▸ **AIM OF THE EXERCISE**:
Your answer should repeat every line of the records below in which the word "Войти" appears.

[Dataset excerpts]

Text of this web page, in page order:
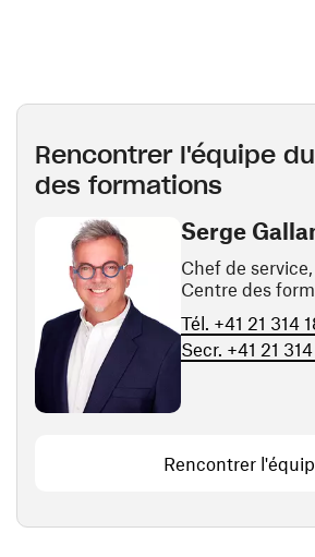
Rencontrer l'équipe
des formations
Serge
Chef de
Centre des
Tél. +41 21 314
Secr. +41 21
Rencontrer
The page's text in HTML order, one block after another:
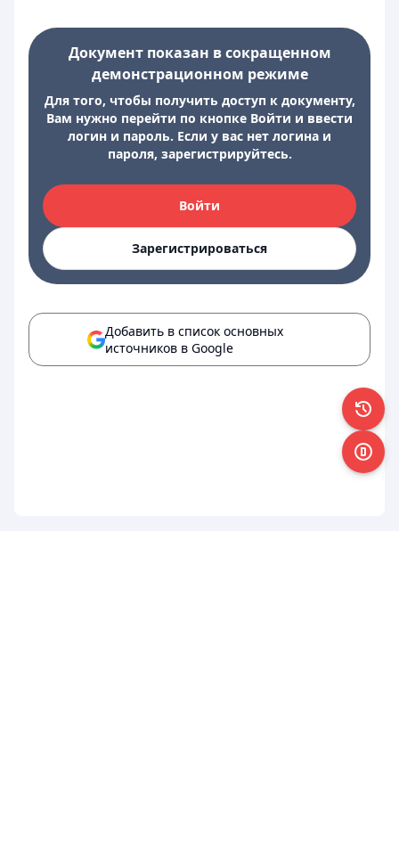
Документ показан в сокращенном
демонстрационном режиме
Для того, чтобы получить доступ к документу,
Вам нужно перейти по кнопке Войти и ввести
логин и пароль. Если у вас нет логина и
пароля, зарегистрируйтесь.
Войти
Зарегистрироваться
Добавить в список основных
источников в Google
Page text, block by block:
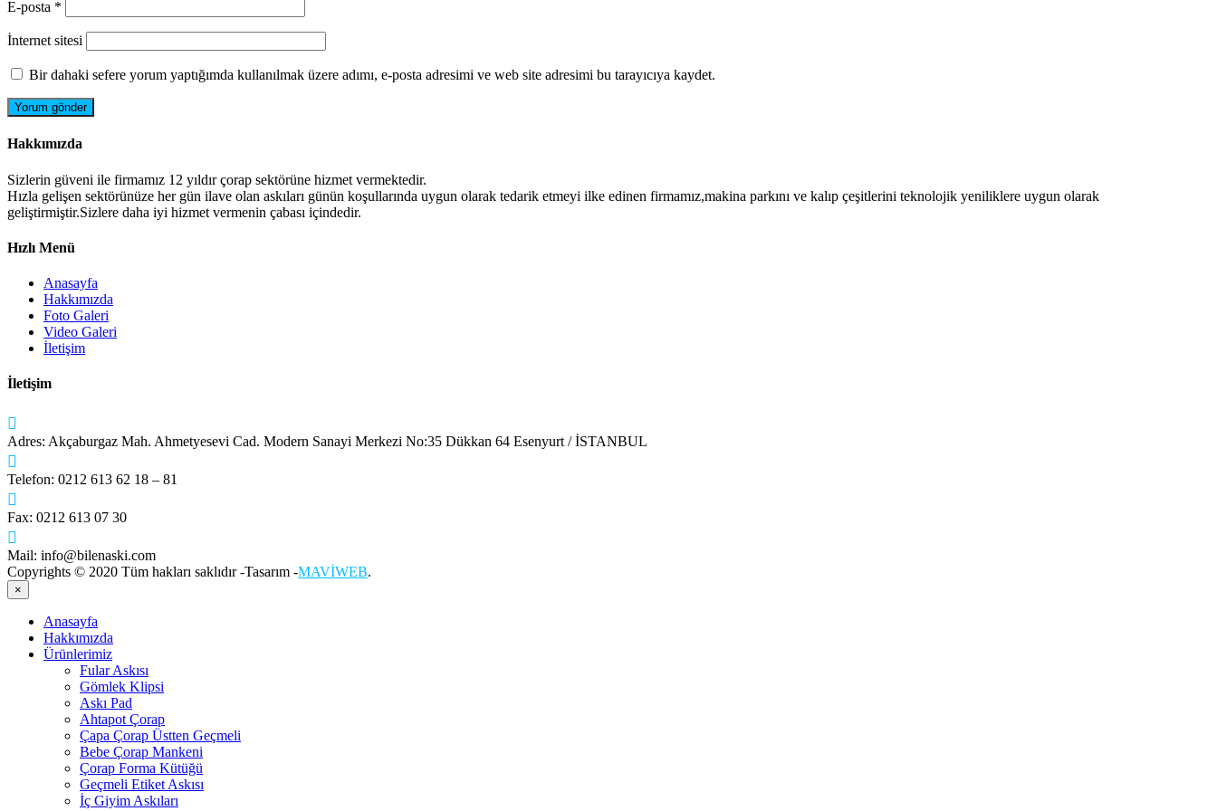
E-posta *
İnternet sitesi
Bir dahaki sefere yorum yaptığımda kullanılmak üzere adımı, e-posta adresimi ve web site adresimi bu tarayıcıya kaydet.
Hakkımızda
Sizlerin güveni ile firmamız 12 yıldır çorap sektörüne hizmet vermektedir.
Hızla gelişen sektörünüze her gün ilave olan askıları günün koşullarında uygun olarak tedarik etmeyi ilke edinen firmamız,makina parkını ve kalıp çeşitlerini teknolojik yeniliklere uygun olarak
geliştirmiştir.Sizlere daha iyi hizmet vermenin çabası içindedir.
Hızlı Menü
Anasayfa
Hakkımızda
Foto Galeri
Video Galeri
İletişim
İletişim
Adres: Akçaburgaz Mah. Ahmetyesevi Cad. Modern Sanayi Merkezi No:35 Dükkan 64 Esenyurt / İSTANBUL
Telefon: 0212 613 62 18 – 81
Fax: 0212 613 07 30
Mail: info@bilenaski.com
Copyrights © 2020 Tüm hakları saklıdır -Tasarım -MAVİWEB.
×
Anasayfa
Hakkımızda
Ürünlerimiz
Fular Askısı
Gömlek Klipsi
Askı Pad
Ahtapot Çorap
Çapa Çorap Üstten Geçmeli
Bebe Çorap Mankeni
Çorap Forma Kütüğü
Geçmeli Etiket Askısı
İç Giyim Askıları
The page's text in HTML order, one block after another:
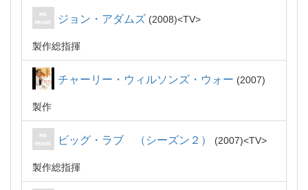
ジョン・アダムズ 2008 TV
製作総指揮
チャーリー・ウィルソンズ・ウォー 2007
製作
ビッグ・ラブ （シーズン２） 2007 TV
製作総指揮
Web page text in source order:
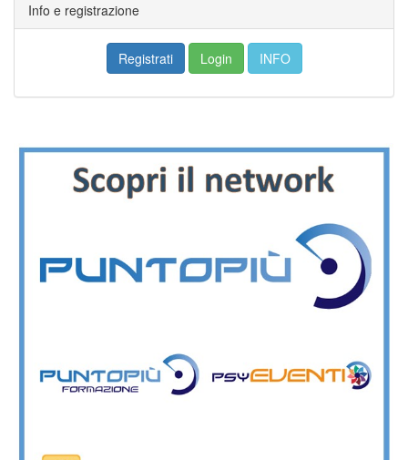
Info e registrazione
Registrati Login INFO
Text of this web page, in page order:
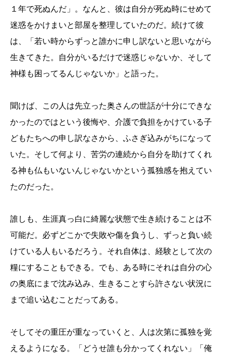
１年で死ぬんだ」。なんと、彼は自分が死ぬ時にせめて
迷惑をかけまいと部屋を整理していたのだ。続けて彼
は、「若い時からずっと誰かに申し訳ないと思いながら
生きてきた。自分がいるだけで迷惑じゃないか、そして
神様も困ってるんじゃないか」と語った。
聞けば、この人は先立った奥さんの世話が十分にできな
かったのではという後悔や、介護で負担をかけている子
どもたちへの申し訳なさから、ふさぎ込みがちになって
いた。そして何より、苦労の連続から自分を助けてくれ
る神も仏もいないんじゃないかという孤独感を抱えてい
たのだった。
誰しも、生涯真っ白に綺麗な状態で生き続けることは不
可能だ。必ずどこかで失敗や傷を負うし、ずっと負い続
けている人もいるだろう。それ自体は、経験として次の
糧にすることもできる。でも、ある時にそれは自分の心
の奥底にまで沈み込み、生きることすら許さない状況に
まで追い込むことだってある。
そしてその重圧が重なっていくと、人は次第に孤独を覚
えるようになる。「どうせ誰も分かってくれない」「俺
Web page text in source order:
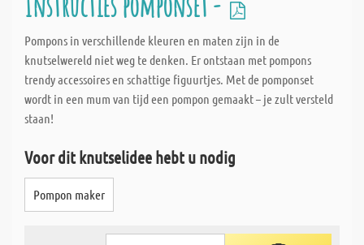
Pompons in verschillende kleuren en maten zijn in de
knutselwereld niet weg te denken. Er ontstaan met pompons
trendy accessoires en schattige figuurtjes. Met de pomponset
wordt in een mum van tijd een pompon gemaakt – je zult versteld
staan!
Voor dit knutselidee hebt u nodig
Pompon maker

▸ **RESULT OF THE EXERCISE**:
Вам нужно перейти по кнопке Войти и ввести
Войти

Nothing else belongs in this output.